Imagine a masculinity that embraces vulnerability as strength, that finds power in empathy, and leadership in service. A masculinity that values collaboration over competition, that nurtures relationships instead of dominating them. This is the kind of masculinity that aligns with the principles of syntropy and entropy—letting go of what no longer serves us and actively cultivating what does.
This isn’t just about redefining masculinity; it’s about reshaping humanity as a whole. By choosing to repattern yourself, you’re helping to create a world where everyone can thrive. You’re not just building a different model; you’re building a better one, one that honors the interconnectedness of all living systems and reflects the best of who we can be.

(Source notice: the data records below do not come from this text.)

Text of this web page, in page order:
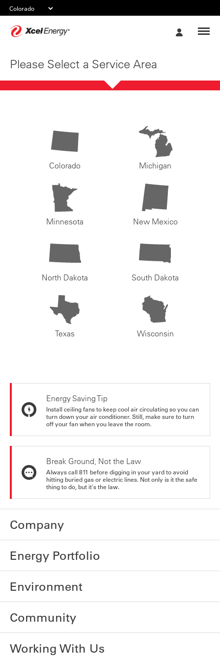
Please Select a Service Area
Colorado Michigan
Minnesota New Mexico
North Dakota South Dakota
Texas Wisconsin
Energy Saving Tip
Install ceiling fans to keep cool air circulating so you can
turn down your air conditioner. Still, make sure to turn
off your fan when you leave the room.
Break Ground, Not the Law
Always call 811 before digging in your yard to avoid
hitting buried gas or electric lines. Not only is it the safe
thing to do, but it's the law.
Company
Energy Portfolio
Environment
Community
Working With Us
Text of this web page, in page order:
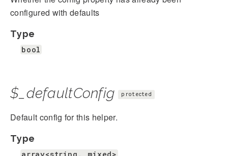
configured with defaults
Type
bool
$_defaultConfig protected
Default config for this helper.
Type
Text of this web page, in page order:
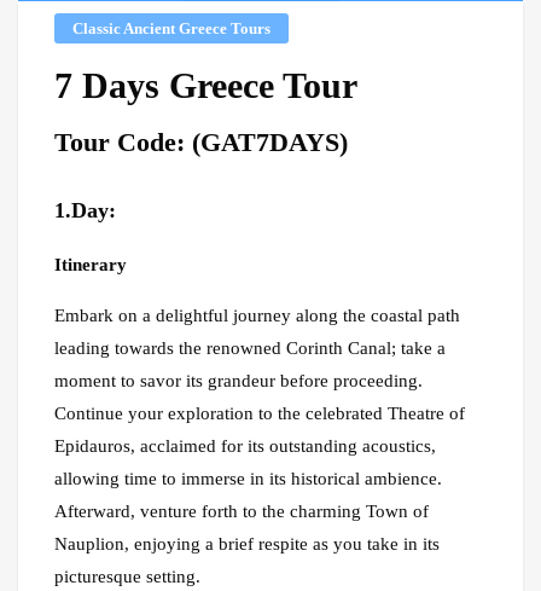
Classic Ancient Greece Tours
7 Days Greece Tour
Tour Code: (GAT7DAYS)
1.Day:
Itinerary
Embark on a delightful journey along the coastal path
leading towards the renowned Corinth Canal; take a
moment to savor its grandeur before proceeding.
Continue your exploration to the celebrated Theatre of
Epidauros, acclaimed for its outstanding acoustics,
allowing time to immerse in its historical ambience.
Afterward, venture forth to the charming Town of
Nauplion, enjoying a brief respite as you take in its
picturesque setting.
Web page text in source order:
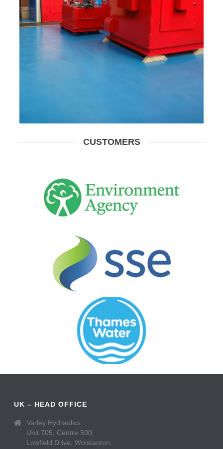
CUSTOMERS
UK – HEAD OFFICE
Varley Hydraulics
Unit 705, Centre 500,
Lowfield Drive, Wolstanton,
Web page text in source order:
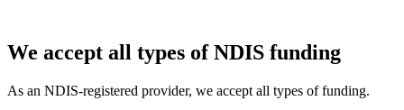
We accept all types of NDIS funding
As an NDIS-registered provider, we accept all types of funding.

So, what kind of man do you want to be? What kind of world do you want to help create? These are the questions we must ask ourselves, and we must be willing to do the work to find the answers. The change starts with you, with each of us, embracing the rhythm of release and repatterning, and committing to a masculinity that is as dynamic, compassionate, and authentic as we are capable of becoming.
Participating in Evolution
You are here because of billions of years of evolution, and every choice you make is part of that ongoing dance of life. As a species, we live within and have created systems and patterns that shape our world, but we are not bound by them. All living systems are interconnected, and the changes you make in your life have the power to ripple out in ways you might never fully understand.
I’m inviting you to recognize the power you have to influence these patterns. By choosing to let go of what no longer serves you and embracing what does, you’re not just changing yourself—you’re contributing to the evolution of humanity and the planet. The potential for a healthy, dynamic masculinity is real, but it requires each of us to commit to creating it. We have to be willing to let go of the old and nurture the new, to envision and embody the kind of masculinity that is caring, responsive, and present.